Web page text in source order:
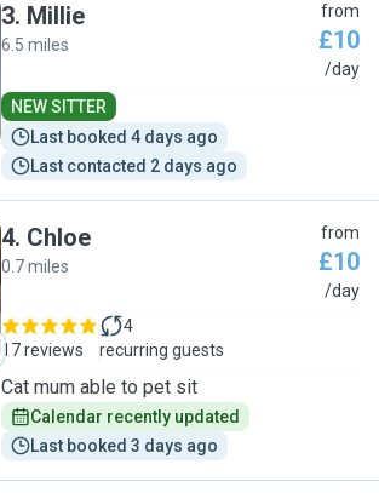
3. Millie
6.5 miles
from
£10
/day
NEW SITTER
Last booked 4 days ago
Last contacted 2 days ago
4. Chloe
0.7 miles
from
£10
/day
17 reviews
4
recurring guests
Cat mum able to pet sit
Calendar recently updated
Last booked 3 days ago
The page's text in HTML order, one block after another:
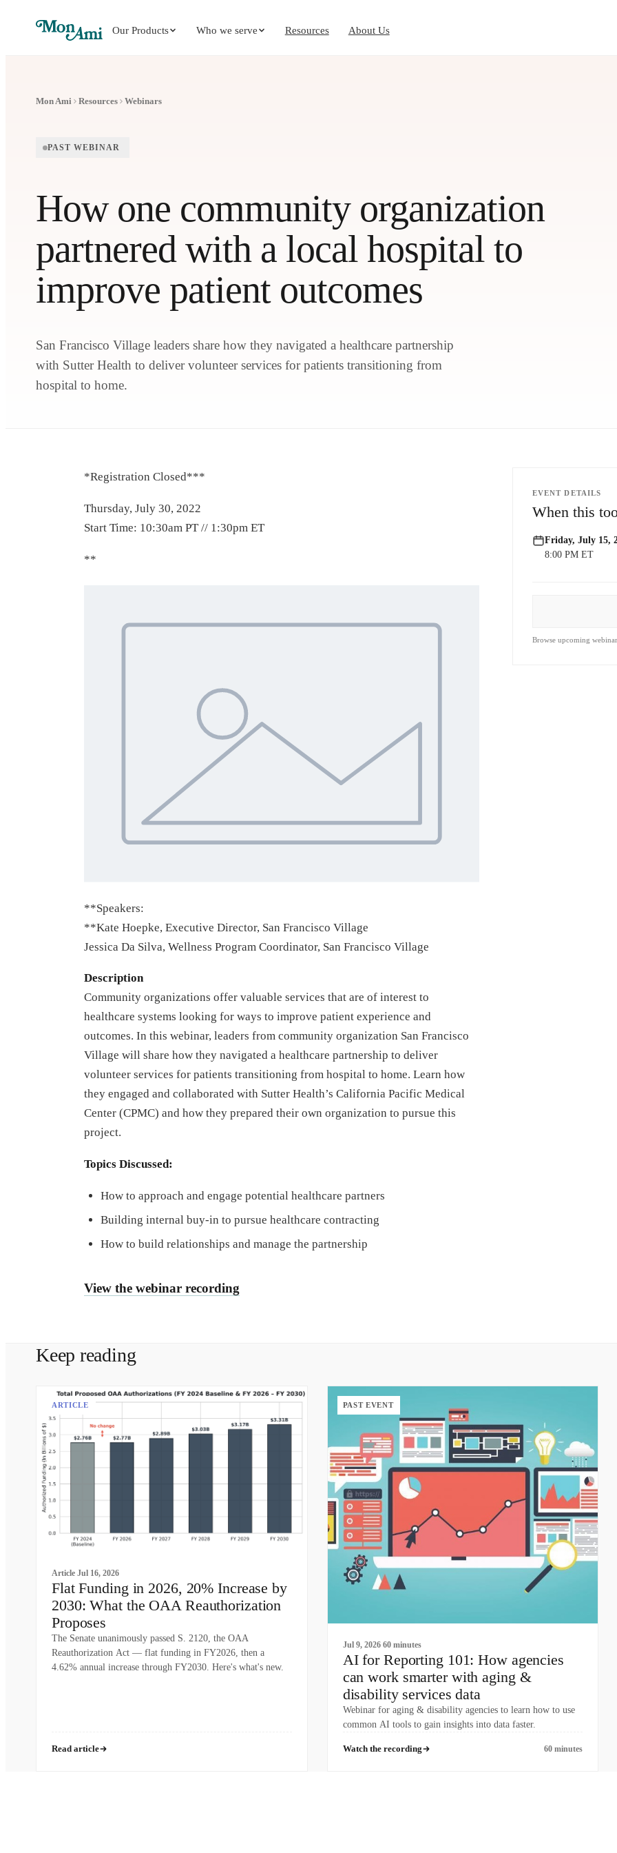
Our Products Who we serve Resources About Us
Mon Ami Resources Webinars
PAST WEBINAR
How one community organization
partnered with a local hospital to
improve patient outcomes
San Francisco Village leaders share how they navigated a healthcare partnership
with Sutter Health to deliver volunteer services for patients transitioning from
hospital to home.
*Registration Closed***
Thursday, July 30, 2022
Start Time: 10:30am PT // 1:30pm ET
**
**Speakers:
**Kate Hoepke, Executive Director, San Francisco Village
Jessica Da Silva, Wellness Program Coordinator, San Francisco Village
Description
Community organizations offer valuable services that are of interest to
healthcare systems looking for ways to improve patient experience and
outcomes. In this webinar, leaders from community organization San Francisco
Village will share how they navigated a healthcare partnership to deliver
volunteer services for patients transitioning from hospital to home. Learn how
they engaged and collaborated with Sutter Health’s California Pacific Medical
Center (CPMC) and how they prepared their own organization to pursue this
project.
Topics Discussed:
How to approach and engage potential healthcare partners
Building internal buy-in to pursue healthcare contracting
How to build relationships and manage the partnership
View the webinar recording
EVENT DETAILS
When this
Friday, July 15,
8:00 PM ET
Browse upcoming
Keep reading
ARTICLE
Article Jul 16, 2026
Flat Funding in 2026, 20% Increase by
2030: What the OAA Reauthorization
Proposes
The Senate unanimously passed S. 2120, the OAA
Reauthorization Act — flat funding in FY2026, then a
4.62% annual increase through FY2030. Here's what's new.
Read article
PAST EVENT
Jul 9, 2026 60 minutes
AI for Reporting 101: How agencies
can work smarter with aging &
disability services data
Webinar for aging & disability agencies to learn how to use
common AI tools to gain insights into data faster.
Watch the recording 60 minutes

==*==

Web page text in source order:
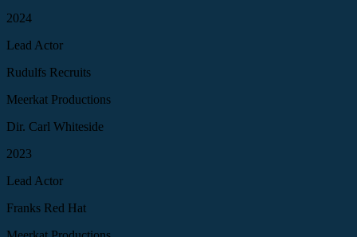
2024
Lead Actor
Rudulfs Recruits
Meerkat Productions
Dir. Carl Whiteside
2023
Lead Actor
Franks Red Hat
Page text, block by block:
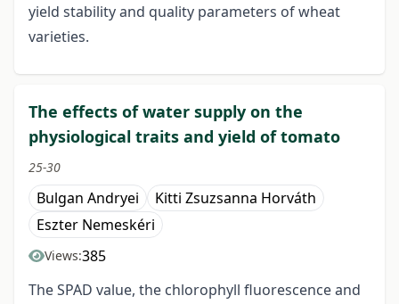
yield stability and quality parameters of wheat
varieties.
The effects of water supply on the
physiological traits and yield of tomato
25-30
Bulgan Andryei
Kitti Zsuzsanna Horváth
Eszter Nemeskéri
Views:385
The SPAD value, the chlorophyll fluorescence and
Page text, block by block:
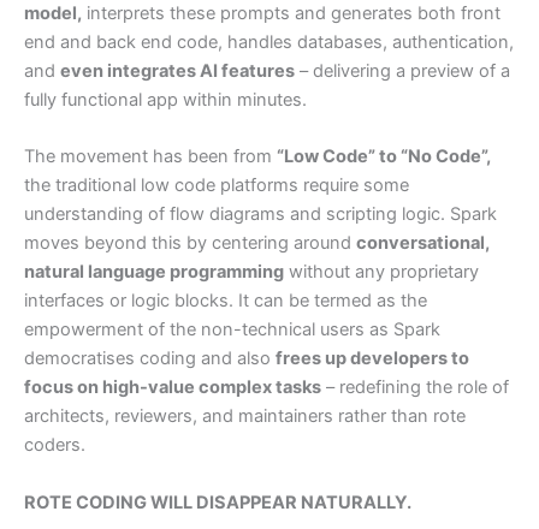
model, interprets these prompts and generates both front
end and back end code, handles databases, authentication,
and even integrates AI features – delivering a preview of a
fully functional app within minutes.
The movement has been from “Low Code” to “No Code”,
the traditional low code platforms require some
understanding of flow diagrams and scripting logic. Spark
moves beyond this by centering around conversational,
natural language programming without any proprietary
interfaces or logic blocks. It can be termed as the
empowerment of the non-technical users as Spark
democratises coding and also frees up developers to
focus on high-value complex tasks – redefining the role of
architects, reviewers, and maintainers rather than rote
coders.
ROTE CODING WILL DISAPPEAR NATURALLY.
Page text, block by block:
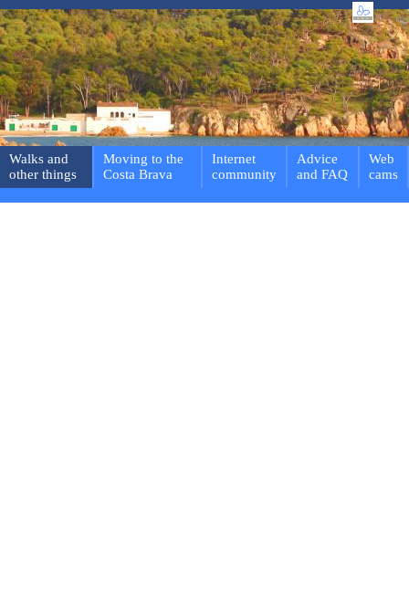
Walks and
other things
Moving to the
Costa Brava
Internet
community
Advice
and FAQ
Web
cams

==*==

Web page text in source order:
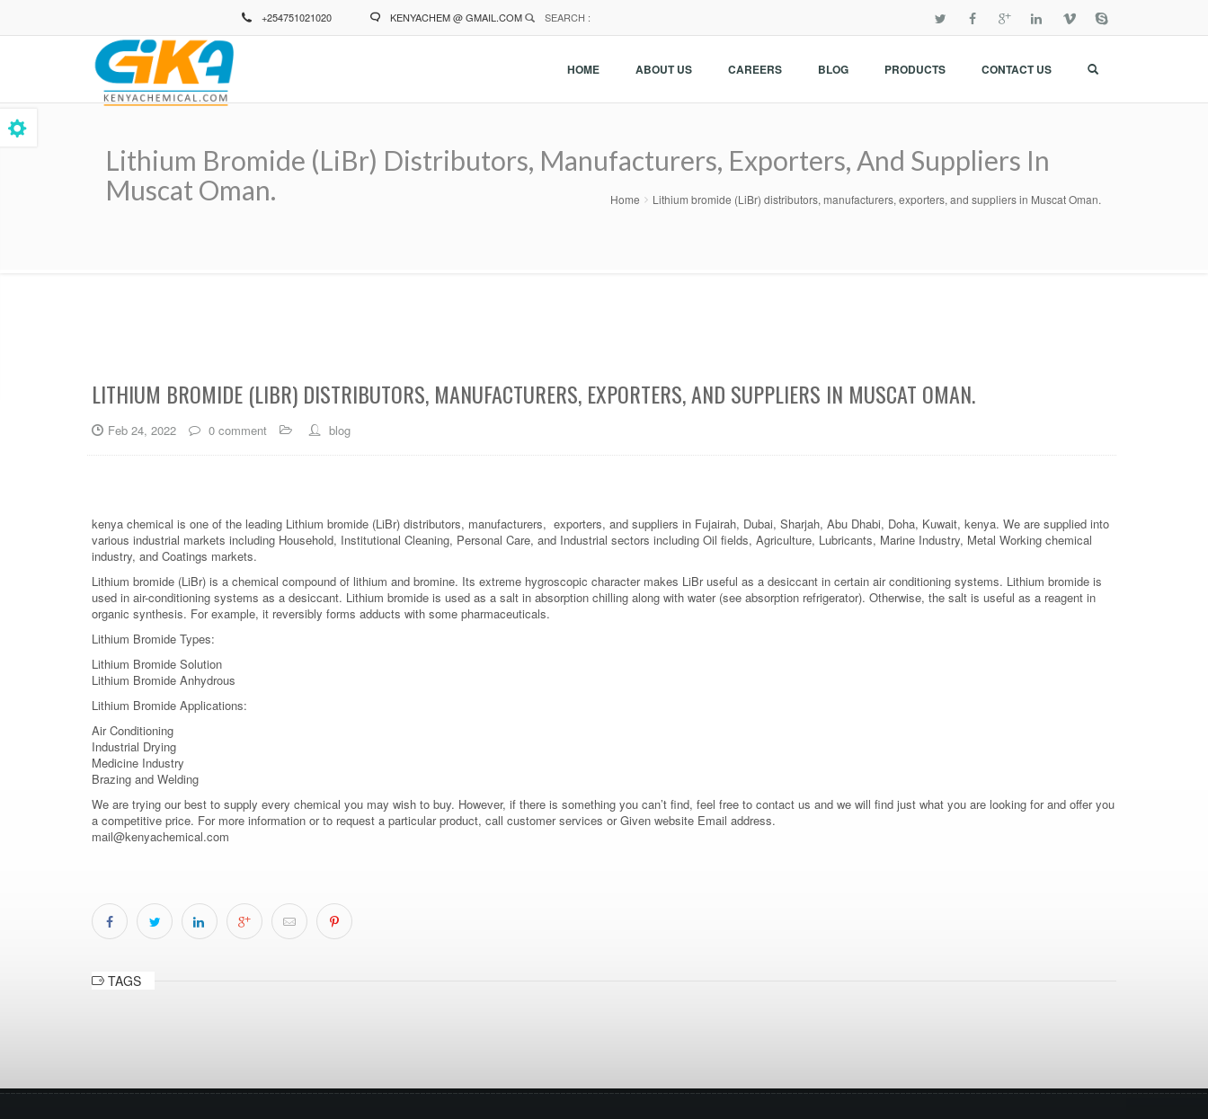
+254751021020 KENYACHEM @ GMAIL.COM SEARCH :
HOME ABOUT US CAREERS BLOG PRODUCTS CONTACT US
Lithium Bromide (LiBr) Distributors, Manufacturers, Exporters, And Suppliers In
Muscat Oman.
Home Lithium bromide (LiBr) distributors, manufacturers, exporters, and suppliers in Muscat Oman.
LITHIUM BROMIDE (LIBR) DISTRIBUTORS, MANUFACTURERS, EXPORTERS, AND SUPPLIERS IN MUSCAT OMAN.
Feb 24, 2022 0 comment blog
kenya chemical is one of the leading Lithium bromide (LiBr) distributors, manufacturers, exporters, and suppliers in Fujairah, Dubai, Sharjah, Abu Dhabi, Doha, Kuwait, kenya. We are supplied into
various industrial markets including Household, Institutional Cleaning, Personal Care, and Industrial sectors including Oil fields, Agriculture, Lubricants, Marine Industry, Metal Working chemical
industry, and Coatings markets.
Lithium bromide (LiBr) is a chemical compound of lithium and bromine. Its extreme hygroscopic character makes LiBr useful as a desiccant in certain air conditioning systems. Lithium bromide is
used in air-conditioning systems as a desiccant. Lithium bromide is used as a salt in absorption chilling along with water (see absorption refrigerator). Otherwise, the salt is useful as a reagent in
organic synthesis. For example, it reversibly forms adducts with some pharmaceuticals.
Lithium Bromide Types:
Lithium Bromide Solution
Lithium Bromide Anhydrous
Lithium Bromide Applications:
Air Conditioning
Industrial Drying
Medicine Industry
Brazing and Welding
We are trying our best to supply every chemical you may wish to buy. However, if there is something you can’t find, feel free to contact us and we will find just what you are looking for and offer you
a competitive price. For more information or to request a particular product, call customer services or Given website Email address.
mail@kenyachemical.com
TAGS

==*==

= WHAT THIS TASK INVOLVES =
Look above for the line containing "disability services data" and the line containing "Watch the recording 60 minutes". Transcribe both, with the lines between them, exactly.

= RESPONSE TO THIS EXERCISE =
disability services data
Webinar for aging & disability agencies to learn how to use
common AI tools to gain insights into data faster.
Watch the recording 60 minutes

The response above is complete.